Junji Ito est un des maîtres de l'horreur dans le manga japonais, et Tomié en est sa première création et sans doute la plus connue. Entre 1987 et 2000, 20 chapitres en sont sortis. L'ouvrage ici présenté en reprend l'intégrale. Etant allé voir l'expo 2023 à Angoulême, j'ai découvert son existence et acheté ceci. Ma fille ainée l'a lu et gardé et a fini par me le ramener.
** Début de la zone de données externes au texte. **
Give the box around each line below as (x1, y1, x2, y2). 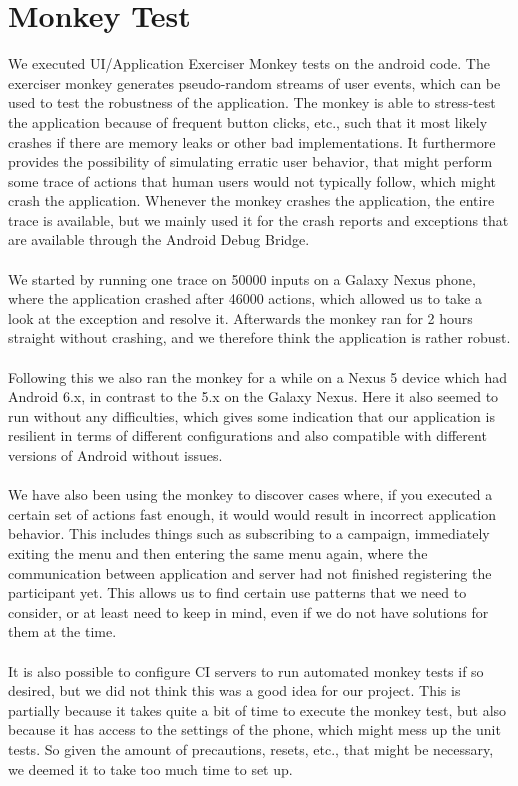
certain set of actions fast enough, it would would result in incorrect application (8, 503, 497, 524)
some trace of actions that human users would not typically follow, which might (8, 170, 497, 191)
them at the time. (8, 621, 117, 642)
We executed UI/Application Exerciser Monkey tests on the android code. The (8, 53, 490, 74)
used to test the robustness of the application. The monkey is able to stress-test (8, 92, 496, 113)
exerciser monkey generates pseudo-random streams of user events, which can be (8, 72, 501, 93)
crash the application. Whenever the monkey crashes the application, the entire (8, 190, 495, 211)
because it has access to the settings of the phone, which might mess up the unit (8, 719, 501, 740)
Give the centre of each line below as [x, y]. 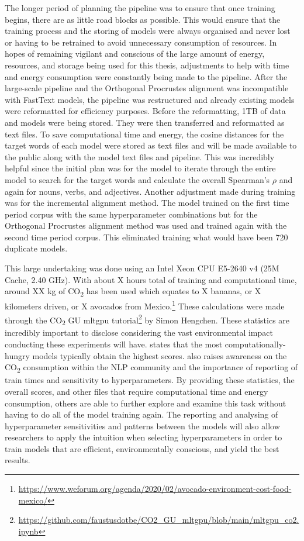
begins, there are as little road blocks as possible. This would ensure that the [143, 19]
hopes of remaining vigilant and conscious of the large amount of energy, [135, 54]
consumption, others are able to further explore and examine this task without [146, 403]
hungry [17, 355]
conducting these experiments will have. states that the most [114, 344]
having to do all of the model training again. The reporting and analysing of [141, 414]
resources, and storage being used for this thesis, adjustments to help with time [147, 65]
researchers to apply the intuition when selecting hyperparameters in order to [144, 437]
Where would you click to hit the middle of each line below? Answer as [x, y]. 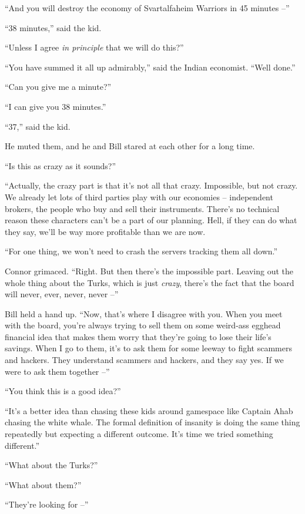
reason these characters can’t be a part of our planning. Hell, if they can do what [151, 220]
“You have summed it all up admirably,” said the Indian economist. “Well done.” [150, 67]
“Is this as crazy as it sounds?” [61, 165]
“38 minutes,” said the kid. [53, 27]
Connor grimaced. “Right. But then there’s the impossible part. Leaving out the [149, 271]
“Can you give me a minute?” [58, 87]
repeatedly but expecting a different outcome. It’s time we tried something [139, 434]
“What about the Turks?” [51, 465]
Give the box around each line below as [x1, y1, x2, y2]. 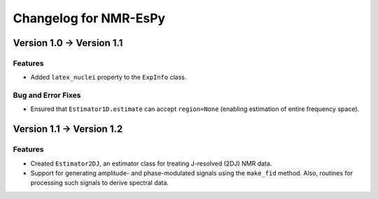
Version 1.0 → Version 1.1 [13, 37, 123, 49]
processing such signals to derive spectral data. [30, 179, 169, 187]
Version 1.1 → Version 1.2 [13, 123, 123, 135]
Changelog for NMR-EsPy [13, 10, 166, 26]
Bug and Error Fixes [13, 91, 81, 101]
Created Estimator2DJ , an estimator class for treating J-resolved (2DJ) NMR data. [30, 159, 272, 168]
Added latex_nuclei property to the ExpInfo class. [30, 73, 187, 82]
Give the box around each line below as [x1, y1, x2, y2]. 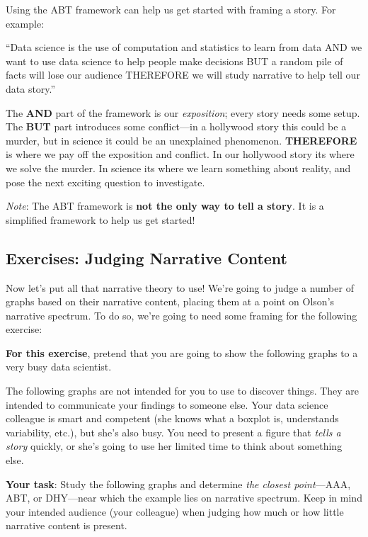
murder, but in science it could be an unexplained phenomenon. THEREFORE [6, 132, 357, 147]
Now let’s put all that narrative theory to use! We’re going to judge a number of [6, 280, 354, 295]
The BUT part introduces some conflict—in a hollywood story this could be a [6, 119, 347, 134]
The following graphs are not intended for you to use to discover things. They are [6, 383, 360, 398]
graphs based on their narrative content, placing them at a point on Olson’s [6, 294, 335, 309]
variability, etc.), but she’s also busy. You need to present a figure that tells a [6, 424, 341, 439]
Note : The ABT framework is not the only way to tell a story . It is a [6, 198, 324, 213]
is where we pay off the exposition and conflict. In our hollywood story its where [6, 147, 355, 162]
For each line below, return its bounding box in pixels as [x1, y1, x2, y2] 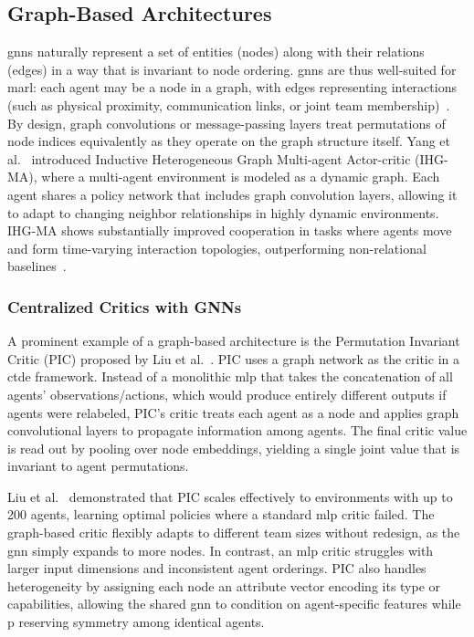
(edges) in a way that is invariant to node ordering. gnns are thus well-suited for [7, 59, 457, 78]
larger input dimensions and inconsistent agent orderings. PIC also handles [7, 559, 427, 578]
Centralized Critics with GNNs [7, 295, 242, 318]
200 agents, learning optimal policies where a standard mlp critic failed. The [7, 505, 435, 524]
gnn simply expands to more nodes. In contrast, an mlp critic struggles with [7, 540, 434, 559]
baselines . [7, 256, 67, 276]
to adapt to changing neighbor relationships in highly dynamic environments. [7, 203, 439, 222]
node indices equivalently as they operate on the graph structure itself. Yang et [7, 131, 451, 151]
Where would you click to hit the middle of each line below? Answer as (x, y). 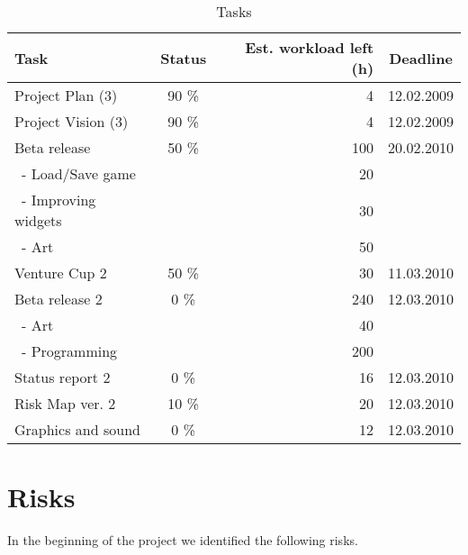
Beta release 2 (58, 299)
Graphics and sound (77, 429)
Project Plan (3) (66, 95)
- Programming (70, 351)
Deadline (421, 58)
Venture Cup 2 (61, 273)
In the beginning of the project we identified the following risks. (183, 540)
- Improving (59, 200)
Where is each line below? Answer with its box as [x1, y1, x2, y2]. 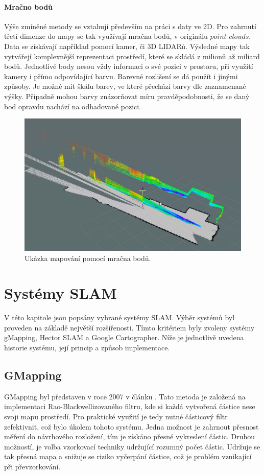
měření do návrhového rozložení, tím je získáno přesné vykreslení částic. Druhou [4, 431, 255, 442]
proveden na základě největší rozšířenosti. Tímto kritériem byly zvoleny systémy [4, 322, 255, 332]
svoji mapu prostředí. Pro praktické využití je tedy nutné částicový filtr [4, 411, 228, 421]
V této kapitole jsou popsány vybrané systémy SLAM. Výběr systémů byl [4, 312, 235, 323]
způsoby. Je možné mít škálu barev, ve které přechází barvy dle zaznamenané [4, 81, 246, 91]
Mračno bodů [4, 1, 53, 12]
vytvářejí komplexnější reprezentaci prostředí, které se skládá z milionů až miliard [4, 51, 260, 61]
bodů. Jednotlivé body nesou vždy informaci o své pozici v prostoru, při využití [4, 61, 253, 72]
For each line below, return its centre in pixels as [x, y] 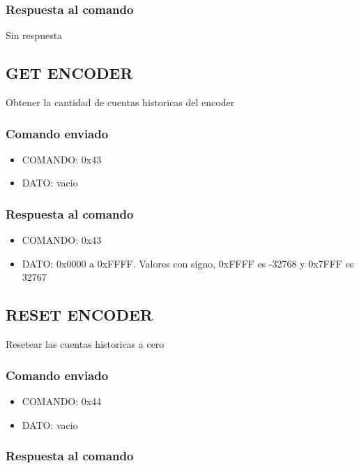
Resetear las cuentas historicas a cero [85, 344]
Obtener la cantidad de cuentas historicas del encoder [120, 102]
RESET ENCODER [79, 315]
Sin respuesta [34, 35]
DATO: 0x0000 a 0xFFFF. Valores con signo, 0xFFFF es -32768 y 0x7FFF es [188, 263]
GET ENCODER [69, 73]
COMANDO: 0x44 [62, 401]

J'avais été séduit par le graphisme pour le coup vraiment horrifique de l'oeuvre. Il y a beaucoup de créativité dans l'horreur dégagée par ce personnage, le tout étant dû à la capacité de cette créature (est-ce vraiment un être humain, permettez-moi d'en douter), à se régénérer à partir de peu de choses, son cadavre étant déjà une opportunité de régénérescence. Pousse alors une deuxième Tomié, à commencer par la tête. Tout ce que Junji Ito invente comme cas d'école est plutôt réussi, avec la plus grand-guignolesque d'entre toutes : les boulettes hachées de Tomié vidées dans des cuves de Saké, Tomié ressuscitant via les vapeurs d'alcool.
Parlant de graphisme, il faut constater l'évolution notable de celui-ci entre 1987 et 2000. En 1987, la technique de dessin me semble plutôt rudimentaire, pour arriver à la fin à quelque chose d'assez sophistiqué.
Evidemment, Tomié (enfin, c'est mon analyse), représente le désir qui rend les hommes fous et dont les filles et les femmes sont les premières victimes. Tomié en meurt, en joue, et sème la mort autour d'elle sans jamais y mettre la main. Et finalement, ce n'est pas un être humain, bien sûr, c'est l'ectoplasme, la personnification de ce désir malade.
D'aucuns se réfèrent à Stephen King pour parler de Junjo-Ito, et lui-même avoue que le romancier est une source d'inspiration. Ce que King offrait qui n'est pas offert ici, c'est la psychologisation. Pas du mal, parce que le mal est là, il ne pense pas forcément, il faut l'accepter, et ne pas le connaître nous fait encore plus peur. Mais des hommes (et quelques femmes) sombrant dans la folie meurtrière de l'adversaire supposé, qu'il soit Tomié, ou l'autre convoitant Tomié : comment la bascule se fait-elle ? que se passe-t-il dans ces cerveaux peut-être malades dès le début ? Et par contraste, que se passe-t-il dans la tête de ceux qui vont résister à Tomié ? Ca manque. En tout cas, ça me manque.
D'où la note un peu faiblarde que j'ai choisi de donner à Tomié. Junji Ito n'avait sans doute pas ce projet, mais j'aurais sans doute plus apprécié.